Heads will roll

REVIEWED - APOCALYPTO: Take away the unusual setting and lush production values, and Apocalypto is just another sadism-saturated…

REVIEWED - APOCALYPTO:Take away the unusual setting and lush production values, and Apocalypto is just another sadism-saturated Hollywood action movie, writes Michael Dwyer

EXPERIENCE has taught us to expect the unexpected when Mel Gibson sits in the director's chair. He takes on projects that invariably are regarded as high-risk ventures and then defies doubters when they sweep up awards (the Oscar-winning Braveheart) and clean up at the box-office (The Passion of the Christ).

The one constant is that the male protagonists - and the viewer - will be subjected to cruel, sadistic violence. Given that Braveheart ended with William Wallace drawn and quartered and that The Passion of Christ concluded in crucifixion and death, the prospects appear unpromising for Jaguar Paw (Rudy Youngblood), the fearless, resourceful young hero who has to run for his life in Apocalypto.

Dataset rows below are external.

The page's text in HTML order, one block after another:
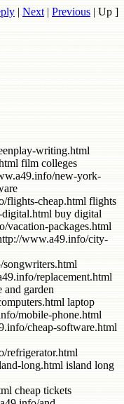
| Next | Previous | Up ]
promotional.html promotional http://www.a49.info/computer-cpu.html computer cpu http://www.a49.info/mp3-cd-players.html mp3 cd players http://www.a49.info/film-editing.html film editing http://www.a49.info/from-home-work.html from home work http://www.a49.info/applications.html applications http://www.a49.info/blockbuster.html blockbuster http://www.a49.info/office-xp-2003.html office xp 2003 http://www.a49.info/falls-hotels.html falls hotels http://www.a49.info/canon-camera.html canon camera http://www.a49.info/canon-digital-cameras.html canon digital cameras http://www.a49.info/corporation.html corporation http://www.a49.info/convertible.html convertible http://www.a49.info/florida-orlando.html florida orlando http://www.a49.info/engagement-rings.html engagement rings http://www.a49.info/free-software.html free software http://www.a49.info/niagara-falls.html niagara falls http://www.a49.info/dining-room.html dining roo
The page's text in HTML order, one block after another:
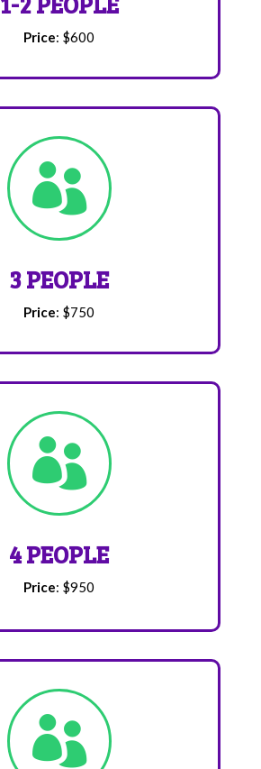
Price: $600

3 PEOPLE
Price: $750

4 PEOPLE
Price: $950

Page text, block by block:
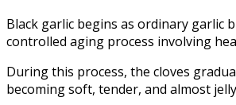
Black garlic begins as ordinary garlic
controlled aging process involving
During this process, the cloves
becoming soft, tender, and almost
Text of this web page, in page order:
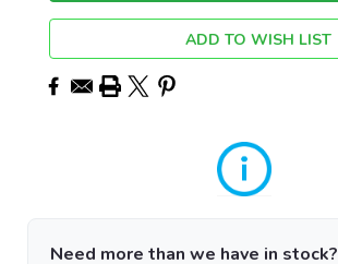
ADD TO WISH LIST
Need more than we have in stock?
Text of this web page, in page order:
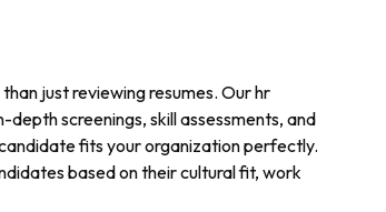
just reviewing resumes. Our hr
screenings, skill assessments, and
fits your organization perfectly.
based on their cultural fit, work
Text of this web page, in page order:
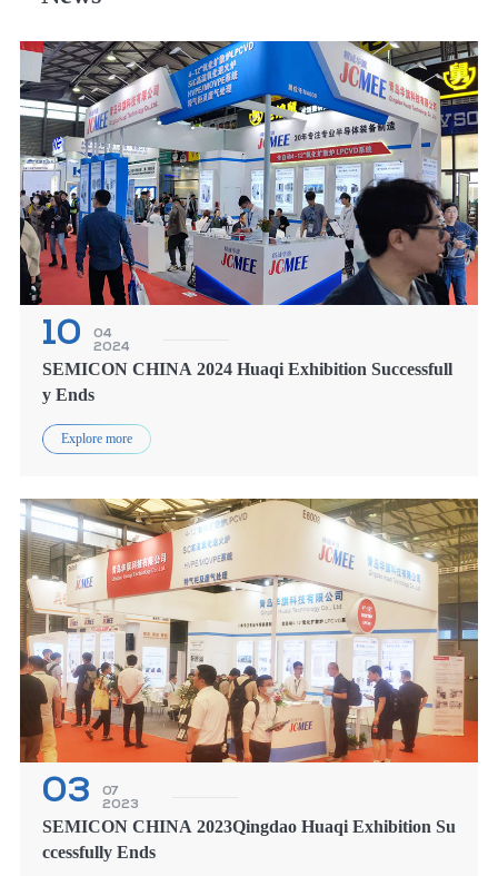
10
04
2024
SEMICON CHINA 2024 Huaqi Exhibition Successfull
y Ends
Explore more
TH
03
07
2023
SEMICON CHINA 2023Qingdao Huaqi Exhibition Su
ccessfully Ends

Having dared to make his Passion film in Latin and Aramaic, Gibson has the cast speaking a Mayan dialect in Apocalypto, which is set in another primitive world, during the decline of the Mayas in the 16th century. Audiences deterred by subtitles will be relieved that the movie is not dialogue-heavy and the emphasis is firmly on gory, bloodthirsty action.

READ MORE

It opens on a quote from historian Will Durant: "A great civilisation is not conquered from without until it destroys itself from within." This is the first cue that the idyllic existence of Jaguar Paw's tribe will be short-lived. Theirs is a peaceful tribe whose men are dogged in hunting the animals that provide them with food, and they live in a close community of large families. Jaguar Paw is the eldest of 10 and his wife is about to have their second child.

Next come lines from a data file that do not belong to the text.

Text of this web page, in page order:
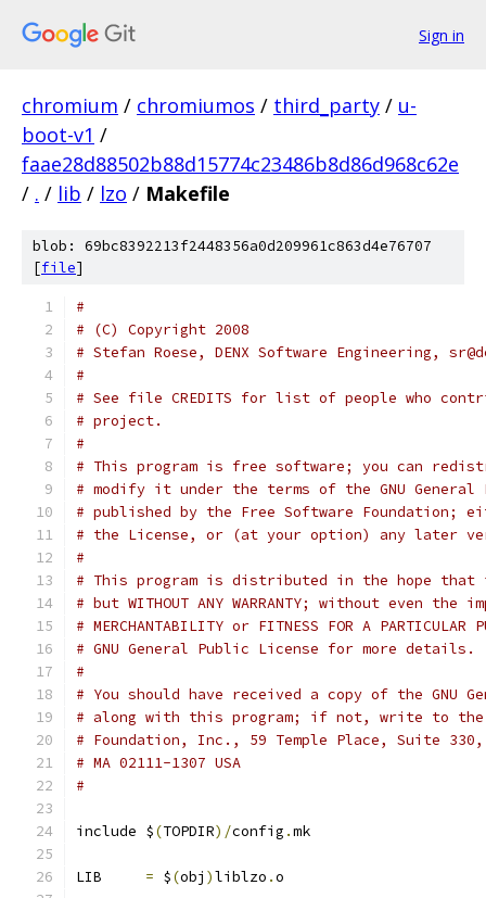
Sign in
chromium / chromiumos / third_party / u-
boot-v1 /
faae28d88502b88d15774c23486b8d86d968c62e
/ . / lib / lzo / Makefile
blob: 69bc8392213f2448356a0d209961c863d4e76707
[file]
#
# (C) Copyright 2008
# Stefan Roese, DENX Software Engineering,
#
# See file CREDITS for list of people who
# project.
#
# This program is free software; you can
# modify it under the terms of the GNU General
# published by the Free Software Foundation;
# the License, or (at your option) any later
#
# This program is distributed in the hope
# but WITHOUT ANY WARRANTY; without even
# MERCHANTABILITY or FITNESS FOR A PARTICULAR
# GNU General Public License for more details.
#
# You should have received a copy of the GNU
# along with this program; if not, write to the
# Foundation, Inc., 59 Temple Place, Suite
# MA 02111-1307 USA
#
include $(TOPDIR)/config .mk
= $(obj )liblzo .o

Marauding warriors invade their village, levelling it to the ground and decimating the population. Some of the men, among them Jaguar Paw, are taken captive, tied together by their necks to a wooden pole - their surrogate for the cross carried by Jesus. Continuing those allusions, they are doomed for ritual human sacrifice before a baying mob.

The movie's stripped-down narrative is surprisingly conventional and familiar from countless genre predecessors, albeit enhanced with the striking production values so skilfully applied under Gibson's accomplished core team of cinematographer Dean Semler, production designer Tom Sanders and film editor John Wright.

Apocalypto is no history lesson, although Gibson draws parallels between its events and the war in Iraq. He seems less interested in an anthropological exploration of the era than in employing it as an exotic backdrop for the elemental action sequences he orchestrates with such relish, particularly in the vigorous extended chase over the last hour of the movie.

The violence is graphic and relentless, and steeped in casual brutality. Heads roll, literally, and hearts are plucked from living bodies. However, whereas The Passion of Christ featured a single victim with whom the audience could empathise throughout a shocking ordeal of suffering, Apocalypto has a distinctly distancing effect as to what registers as a succession of extras get decapitated or disembowelled.